I have a 240V circuit that I am powering my HLT with currently.. working great. Going through a spa panel for GFCI etc.

I am planning to upgrade my setup to use an in panel GFCI breaker so I can get rid of the spa panel (it is in the way and wired up ugly etc) and have a nice clean outlet in the wall that I plug into.

no problems or questions there

Right now I am running a 3 conductor cable from my spa panel to my brew rig (+ and - 120V and ground)

I would like to be able to leave the same long run of 3 conductor cable in place but would also like to run a 120v outlet off of it.

I am only pushing 4500watts on my element so the power consumption should not be a problem - it is all 30 amp capable wiring.

Here is the question:

Assuming I fuse things properly, is there any problem with using the +120 and Gnd to power the 120 v outlet? Just going to power a light, a pump, and a temp controller with it. This will eliminate an extension cord I currently run to a 120V outlet to power these things.

(After this upgrade next is building a control panel - right now I have lots of wires and a couple electric boxes etc.. on a shelf. not pretty but safe and effective. Panel will be pretty.. but will be many months before I can spare the time for that build.)
 
The short answer is do not do it. It will not be safe, and should trip your GFCI breaker if you try to run 120v off H-G. You need 4-wire (H-H-N-G), and run 240v with H-H-G, 120v with H-N-G.
 
on second thought dont do it.

I was wondering this the other day myself.

like what if you twisted the earth ground wire at the spa panel to the to the HLT. So you have proper ground to the HLT. Also connecting the ground wire from the "Brew Run" to the eath ground at the spa panel.
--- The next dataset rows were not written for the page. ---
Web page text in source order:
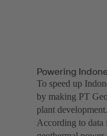
Powering
To speed up
by making PT
plant development.
According to data
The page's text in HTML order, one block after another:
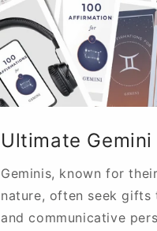
Ultimate
Geminis, known for
nature, often seek
and communicative
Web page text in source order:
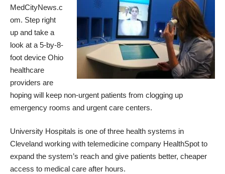
MedCityNews.c
om. Step right
up and take a
look at a 5-by-8-
foot device Ohio
healthcare
providers are
hoping will keep non-urgent patients from clogging up
emergency rooms and urgent care centers.
University Hospitals is one of three health systems in
Cleveland working with telemedicine company HealthSpot to
expand the system’s reach and give patients better, cheaper
access to medical care after hours.
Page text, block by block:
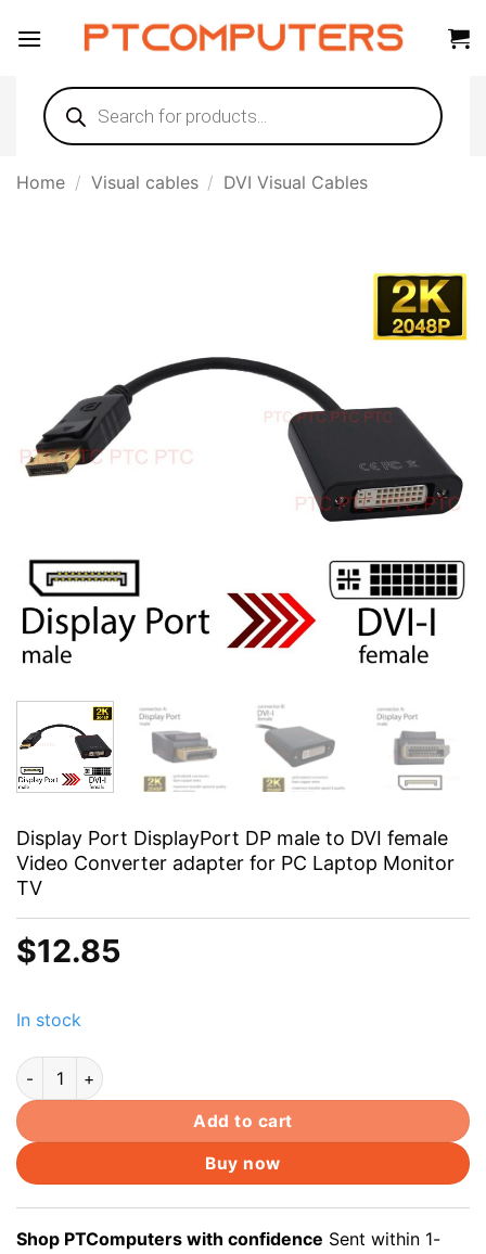
Products
search
Home / Visual cables / DVI Visual Cables
Display Port DisplayPort DP male to DVI female
Video Converter adapter for PC Laptop Monitor
TV
$12.85
In stock
Display Port DisplayPort DP male to DVI female Video
Add to cart
Buy now
Shop PTComputers with confidence Sent within 1-
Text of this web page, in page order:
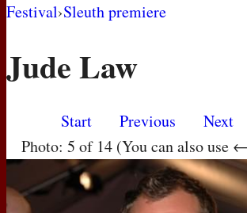
AWARD SHOWS
MOVIES
Festival›Sleuth premiere
Jude Law
Start Previous Next
Photo: 5 of 14 (You can also
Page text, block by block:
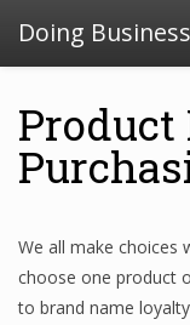
Doing
Product
We all make choices
choose one product
to brand name
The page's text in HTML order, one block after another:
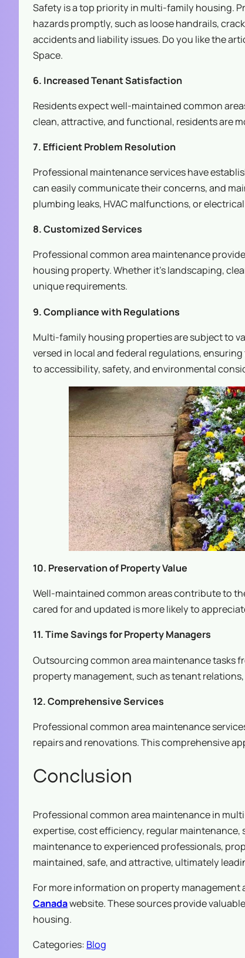
Safety is a top priority in multi-family housing.
hazards promptly, such as loose handrails,
accidents and liability issues. Do you like the
Space.
6. Increased Tenant Satisfaction
Residents expect well-maintained common
clean, attractive, and functional, residents are
7. Efficient Problem Resolution
Professional maintenance services have
can easily communicate their concerns, and
plumbing leaks, HVAC malfunctions, or
8. Customized Services
Professional common area maintenance
housing property. Whether it’s landscaping,
unique requirements.
9. Compliance with Regulations
Multi-family housing properties are subject to
versed in local and federal regulations,
to accessibility, safety, and environmental
10. Preservation of Property Value
Well-maintained common areas contribute to
cared for and updated is more likely to
11. Time Savings for Property Managers
Outsourcing common area maintenance tasks
property management, such as tenant
12. Comprehensive Services
Professional common area maintenance
repairs and renovations. This comprehensive
Conclusion
Professional common area maintenance in
expertise, cost efficiency, regular
maintenance to experienced professionals,
maintained, safe, and attractive, ultimately
For more information on property
Canadawebsite. These sources provide
housing.
Categories: Blog
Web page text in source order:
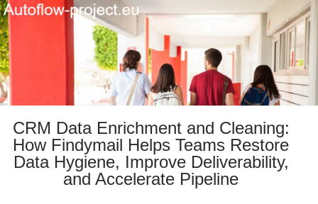
CRM Data Enrichment and Cleaning:
How Findymail Helps Teams Restore
Data Hygiene, Improve Deliverability,
and Accelerate Pipeline
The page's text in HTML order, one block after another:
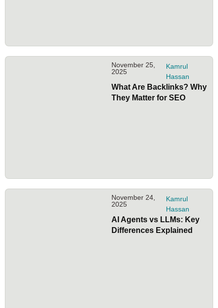
November 25,
2025
Kamrul
Hassan
What Are Backlinks? Why
They Matter for SEO
November 24,
2025
Kamrul
Hassan
AI Agents vs LLMs: Key
Differences Explained
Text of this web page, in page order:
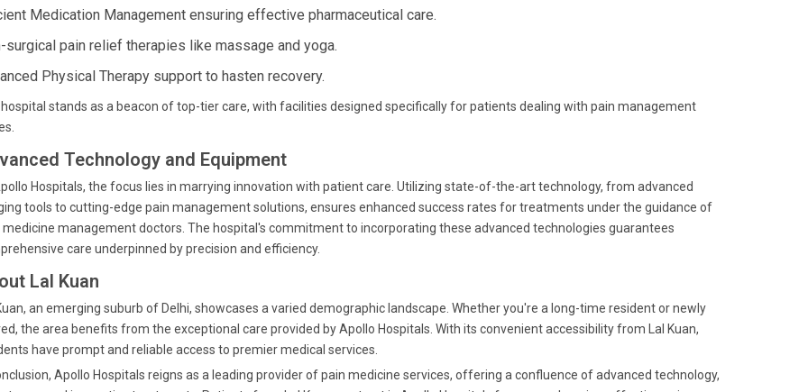
Medication Management ensuring effective pharmaceutical care.
surgical pain relief therapies like massage and yoga.
Physical Therapy support to hasten recovery.
stands as a beacon of top-tier care, with facilities designed specifically for patients dealing with pain management
Technology and Equipment
Hospitals, the focus lies in marrying innovation with patient care. Utilizing state-of-the-art technology, from advanced
tools to cutting-edge pain management solutions, ensures enhanced success rates for treatments under the guidance of
medicine management doctors. The hospital's commitment to incorporating these advanced technologies guarantees
care underpinned by precision and efficiency.
Lal Kuan
an emerging suburb of Delhi, showcases a varied demographic landscape. Whether you're a long-time resident or newly
the area benefits from the exceptional care provided by Apollo Hospitals. With its convenient accessibility from Lal Kuan,
have prompt and reliable access to premier medical services.
Apollo Hospitals reigns as a leading provider of pain medicine services, offering a confluence of advanced technology,
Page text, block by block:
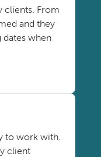
clients. From
and they
when
to work with.
client
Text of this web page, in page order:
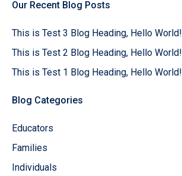
Our Recent Blog Posts
This is Test 3 Blog Heading, Hello World!
This is Test 2 Blog Heading, Hello World!
This is Test 1 Blog Heading, Hello World!
Blog Categories
Educators
Families
Individuals

So your grounds are taken care of.

And then connect the neutral wire from the "Brew Run" to the naked ground returning to the Breaker panel.

And twisting the "brew run" hot to one of the hot wires where the spa panel used to be.


___

I think the answer of dont do it lies in the longevity of the cable where the wire should be coated being a neutral carrying current and not an uncoated wire.

If i was on the moon and had to do it to get buy i would.
 
This question seems to pop up at least once a day. The codes have changed, and for good reason. Neutral is for carrying voltage on the return run. Ground is for carrying stray voltage in the event of a failure. Using your safety (ground) as a regular run is not the safest way to do things, and when you're playing with electricity, safe is the way to go.

Replace the 3 wire run that you have with a 4 conductor run and bring Hot A, Hot B, Neutral, and Ground to your panel. Then you can run all the 120v or 240v things you'd like (within the amperage rating of your wiring / breaker) in the method jeffmeh described above. H-H-G or H-N-G
 
I'll throw in a few basic, de-rusting, comments to add to the mostly good advice already given.

There are no +'s and -'s in AC power distribution.

In a three wire, single-phase system, the two phase conductors are usually referred to has L(ine)1 & L(ine)2 or H(ot)1 & H(ot)2 and are colored black and red. There is 240vac between L1 to L2.
The grounded conductor is usually referred to as N(eutral) and is colored white. There is 120vac between Neutral and either L1 or L2.
The grounding conductor is usually referred to as G(round) and is colored green or bare copper.

In a 120vac circuit the exact same current is carried on the Line and Neutral conductors of the circuit.
In a 240vac circuit the exact same current is carried on Line1 and Line2 conductors of the circuit.
Current is not consumed by the load.
The neutral conductor should not be used as a ground and the ground conductor should not be used to carry load current.
Neutral is never connected to ground except in the primary service disconnect panel and is usually accomplished by jumpering the neutral buss bar to the ground buss bar. Downstream sub-panels should have separate buss bars.

FWIW, I also recommend using a 4-conductor cable for the 240/120 circuit you desire.
 
got it... thanks.. I'll just have to wait until I run 4 conductors to my rig to put in a 120 as well as the 240.